[RFC] VScale-aware LoopStrengthReduce

Hi,

In order to better support SVE I’ve extended the LSR pass to be aware of vscale-relative ‘immediates’, so that different (hopefully better) decisions can be made when offsets are a multiple of the in-memory vector size.

The branch for this work can be found here: GitHub - huntergr-arm/llvm-project at vscale-aware-lsr

This did require extending the isLegalAddressingMode and isLegalAddImmediate TTI methods to accept a new FixedOrScalableQuantity type (using a signed Quantity instead of unsigned, as ElementCount does). As such, there’s some no-op changes in non-AArch64 targets to use getFixedValue() in their overridden versions. I wasn’t sure whether to just introduce a new interface instead to avoid changing the other backends, but I suspect that would just open the door to future bugs if someone assumed LSR would never deal with scalable offsets.

I would like some feedback on the approach before carving it up into properly reviewable patches. In particular, for:

  • The changes to isLegalAddressing mode mentioned above
  • The change in isAlwaysFoldable in LSR where I drop the default ‘scaled’ register if a scalable offset is present. It seems like AArch64 might benefit from dropping that in more cases, but I may have missed something and it’s actually a good idea to keep it.
  • The new override for isLSRCostLess in AArch64TargetTransformInfo – the ordering of the terms for comparison is just based on whatever sequence gave me the addressing modes I wanted for SVE without introducing noticeable regressions in our existing unit tests. I’m not sure why we didn’t override this to take instruction count into consideration when many other targets did, but again I may have missed something.

Comments welcome.

Thanks,
-Graham

4 Likes

Very belated follow up - I’d missed this post originally, and was just catching up on LLVM Weekly posts on a trip last week.

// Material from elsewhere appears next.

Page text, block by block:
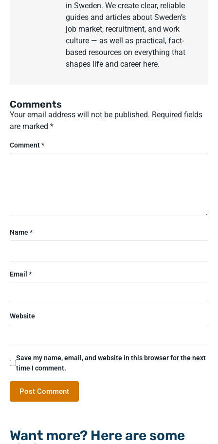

Glancing through your patches, they’re not unreasonable, but I want to take a step back and ask a question.

From your code, I found the existence of the addvl instruction, but does SVE actually have an addressing mode which incorporates VLEN scaling in the LD/ST instruction? Your change seems to presume there is, but I couldn’t find such with some quick googling.

If such a thing does exist, then your approach would seem like the right one. If it doesn’t, then some deeper discussion about why you approached it this way might be reasonable.

Hi; thanks for taking a look.

SVE does have addressing modes related to the size of a vector in-memory; see the ‘scalar plus immediate’ forms of e.g. ld1b. This is signified in asm by an immediate accompanied by the text ‘mul vl’ in the address.

A simple asm example:

	ld1b	{ z0.b }, p0/z, [x0]
	ld1b	{ z1.b }, p0/z, [x0, #1, mul vl]
	ld1b	{ z2.b }, p0/z, [x0, #2, mul vl]
	ld1b	{ z3.b }, p0/z, [x0, #3, mul vl]

That will load 4 z registers from contiguous locations in memory, no matter what VL/vscale is.